PROBLEM REQUIREMENTS
Each line below should be restated word for word.

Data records
== Segment start ==
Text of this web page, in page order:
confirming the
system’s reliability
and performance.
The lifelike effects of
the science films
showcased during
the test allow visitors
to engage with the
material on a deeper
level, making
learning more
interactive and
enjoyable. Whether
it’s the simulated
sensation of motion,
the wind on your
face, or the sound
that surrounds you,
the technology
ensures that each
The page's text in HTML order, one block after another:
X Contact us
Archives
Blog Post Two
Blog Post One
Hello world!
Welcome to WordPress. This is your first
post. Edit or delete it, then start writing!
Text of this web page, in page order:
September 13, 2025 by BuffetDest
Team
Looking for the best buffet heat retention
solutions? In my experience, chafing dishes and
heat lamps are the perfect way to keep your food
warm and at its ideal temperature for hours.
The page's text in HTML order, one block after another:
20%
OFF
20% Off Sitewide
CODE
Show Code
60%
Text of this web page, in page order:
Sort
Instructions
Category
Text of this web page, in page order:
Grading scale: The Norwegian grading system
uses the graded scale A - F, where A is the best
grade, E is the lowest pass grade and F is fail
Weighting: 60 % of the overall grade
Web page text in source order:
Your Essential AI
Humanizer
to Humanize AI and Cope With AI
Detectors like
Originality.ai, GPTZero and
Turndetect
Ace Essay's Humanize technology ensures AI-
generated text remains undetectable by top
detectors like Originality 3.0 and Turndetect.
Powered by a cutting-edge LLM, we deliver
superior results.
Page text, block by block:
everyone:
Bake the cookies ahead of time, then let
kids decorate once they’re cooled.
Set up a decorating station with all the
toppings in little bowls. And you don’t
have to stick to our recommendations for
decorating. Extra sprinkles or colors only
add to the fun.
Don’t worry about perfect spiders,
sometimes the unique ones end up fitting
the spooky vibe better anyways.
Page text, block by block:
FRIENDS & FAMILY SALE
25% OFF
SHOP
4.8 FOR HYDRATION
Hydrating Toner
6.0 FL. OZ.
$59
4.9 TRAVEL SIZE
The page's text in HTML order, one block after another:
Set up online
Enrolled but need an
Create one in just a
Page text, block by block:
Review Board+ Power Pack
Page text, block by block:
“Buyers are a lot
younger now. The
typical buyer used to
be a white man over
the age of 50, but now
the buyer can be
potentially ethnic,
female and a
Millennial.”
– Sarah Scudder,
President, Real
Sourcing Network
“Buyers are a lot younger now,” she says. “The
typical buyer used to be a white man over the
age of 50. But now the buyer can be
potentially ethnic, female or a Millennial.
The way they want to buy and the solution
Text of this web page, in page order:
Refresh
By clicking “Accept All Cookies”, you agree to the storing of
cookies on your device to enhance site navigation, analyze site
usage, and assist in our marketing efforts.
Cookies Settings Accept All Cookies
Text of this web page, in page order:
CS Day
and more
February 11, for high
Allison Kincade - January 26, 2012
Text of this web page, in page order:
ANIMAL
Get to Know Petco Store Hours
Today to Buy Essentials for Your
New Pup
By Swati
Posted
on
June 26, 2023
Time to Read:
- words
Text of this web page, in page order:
== Segment end ==
YOUR SOLUTION
Text of this web page, in page order:
confirming the
system’s reliability
and performance.
The lifelike effects of
the science films
showcased during
the test allow visitors
to engage with the
material on a deeper
level, making
learning more
interactive and
enjoyable. Whether
it’s the simulated
sensation of motion,
the wind on your
face, or the sound
that surrounds you,
the technology
ensures that each
The page's text in HTML order, one block after another:
X Contact us
Archives
Blog Post Two
Blog Post One
Hello world!
Welcome to WordPress. This is your first
post. Edit or delete it, then start writing!
Text of this web page, in page order:
September 13, 2025 by BuffetDest
Team
Looking for the best buffet heat retention
solutions? In my experience, chafing dishes and
heat lamps are the perfect way to keep your food
warm and at its ideal temperature for hours.
The page's text in HTML order, one block after another:
20%
OFF
20% Off Sitewide
CODE
Show Code
60%
Text of this web page, in page order:
Sort
Instructions
Category
Text of this web page, in page order:
Grading scale: The Norwegian grading system
uses the graded scale A - F, where A is the best
grade, E is the lowest pass grade and F is fail
Weighting: 60 % of the overall grade
Web page text in source order:
Your Essential AI
Humanizer
to Humanize AI and Cope With AI
Detectors like
Originality.ai, GPTZero and
Turndetect
Ace Essay's Humanize technology ensures AI-
generated text remains undetectable by top
detectors like Originality 3.0 and Turndetect.
Powered by a cutting-edge LLM, we deliver
superior results.
Page text, block by block:
everyone:
Bake the cookies ahead of time, then let
kids decorate once they’re cooled.
Set up a decorating station with all the
toppings in little bowls. And you don’t
have to stick to our recommendations for
decorating. Extra sprinkles or colors only
add to the fun.
Don’t worry about perfect spiders,
sometimes the unique ones end up fitting
the spooky vibe better anyways.
Page text, block by block:
FRIENDS & FAMILY SALE
25% OFF
SHOP
4.8 FOR HYDRATION
Hydrating Toner
6.0 FL. OZ.
$59
4.9 TRAVEL SIZE
The page's text in HTML order, one block after another:
Set up online
Enrolled but need an
Create one in just a
Page text, block by block:
Review Board+ Power Pack
Page text, block by block:
“Buyers are a lot
younger now. The
typical buyer used to
be a white man over
the age of 50, but now
the buyer can be
potentially ethnic,
female and a
Millennial.”
– Sarah Scudder,
President, Real
Sourcing Network
“Buyers are a lot younger now,” she says. “The
typical buyer used to be a white man over the
age of 50. But now the buyer can be
potentially ethnic, female or a Millennial.
The way they want to buy and the solution
Text of this web page, in page order:
Refresh
By clicking “Accept All Cookies”, you agree to the storing of
cookies on your device to enhance site navigation, analyze site
usage, and assist in our marketing efforts.
Cookies Settings Accept All Cookies
Text of this web page, in page order:
CS Day
and more
February 11, for high
Allison Kincade - January 26, 2012
Text of this web page, in page order:
ANIMAL
Get to Know Petco Store Hours
Today to Buy Essentials for Your
New Pup
By Swati
Posted
on
June 26, 2023
Time to Read:
- words
Text of this web page, in page order:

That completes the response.